In località Centocamere è un settore molto esteso dell’impianto urbano della città, con grande numero di case e parecchie fornaci di varie forme e dimensioni, che costituivano il quartiere ceramico, dove operavano gli artigiani locresi. Le abitazioni, che si distribuivano lungo una rete viaria costituite da strade maggiori (plateiai), parallele alla costa, che intersecavano ad angolo retto altre vie più strette (stenopoi), erano in genere costruite da un cortile interno scoperto, intorno al quale si disponevano gli ambienti; il più delle volte si trattava di case-botteghe dove vivevano e lavoravano gli artigiani. La casa più grande e interessante, finora rinvenuta, è la cosiddetta “casa dei leoni”, costruita nel III sec. a. C., che deve la sua denominazione al reimpiego di lastre decorate con teste leonine, residuo di un tempio più antico. Sempre in questa località è visibile, ubicato al di fuori delle mura di cinta, il santuario di Afrodite, noto anche come ”Stoà ad U”, costruito già alla fine del VII sec. a. C. e ampliato intorno alla metà del VI sec. a.C. La pianta è formata da piccole stanze che si dispongono ad “U”, intorno ad un vasto cortile centrale, dove furono rinvenuti più di 300 pozzi sacri, colmi di materiale votivo e sacrifici di animali. La dedica ad Afrodite su alcuni frammenti ceramici ha fatto connettere questo santuario, alla pratica della prostituzione sacra, tramandata anche dalle fonti; nel IV-III sec. a. C. tutta l’area perde il carattere sacro, perché viene utilizzata come impianto artigianale, per la presenza di alcune fornaci.
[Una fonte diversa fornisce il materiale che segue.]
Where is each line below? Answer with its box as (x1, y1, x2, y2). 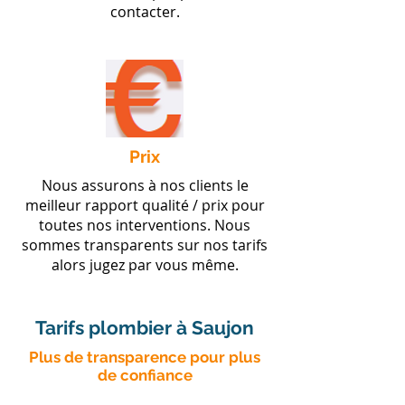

La terza tappa della visita è il teatro, l’edificio, nel suo genere, più monumentale esistente in Calabria; esso è ubicato nei pressi dell’attuale Dromo, che coincide con la grande plateia che attraversava  tutta la città in senso sud-nord, e la collegava con il territorio. L’edificio teatrale è ben leggibile in tutte le sue parti canoniche: la cavea, a forma semicircolare addossata al pendio collinare, con i gradini per gli spettatori, divisi in sette settori (cunei) da scalette d’accesso che permettevano, in modo agevole, la distribuzione degli spettatori nei vari ordini di sedili; l’orchestra, spazio dove agiva il coro, ha la sua tipica forma a ferro di cavallo, e in età romana, venne separata dalla cavea da un alto muraglione che ne segue l’andamento; ad essa si accede attraverso dei passaggi laterali (parodoi), di cui si conserva quello ubicato a nord; la scena, ha pianta rettangolare con proscenio e parasceni; alle sue spalle ci sono due pozzi ricchi di materiali votivi, che sono stati ricollegati al culto di Dionisio. Tuttora incerta la cronologia dell’edificio che potrebbe essere datato, nel suo primo impianto al IV sec. a. C., mentre sono evidenti parecchi rifacimenti di età romana, che sono da collegarsi alla trasformazione della tipologia degli spettacoli e cioè al più tardo utilizzo del monumento come anfiteatro.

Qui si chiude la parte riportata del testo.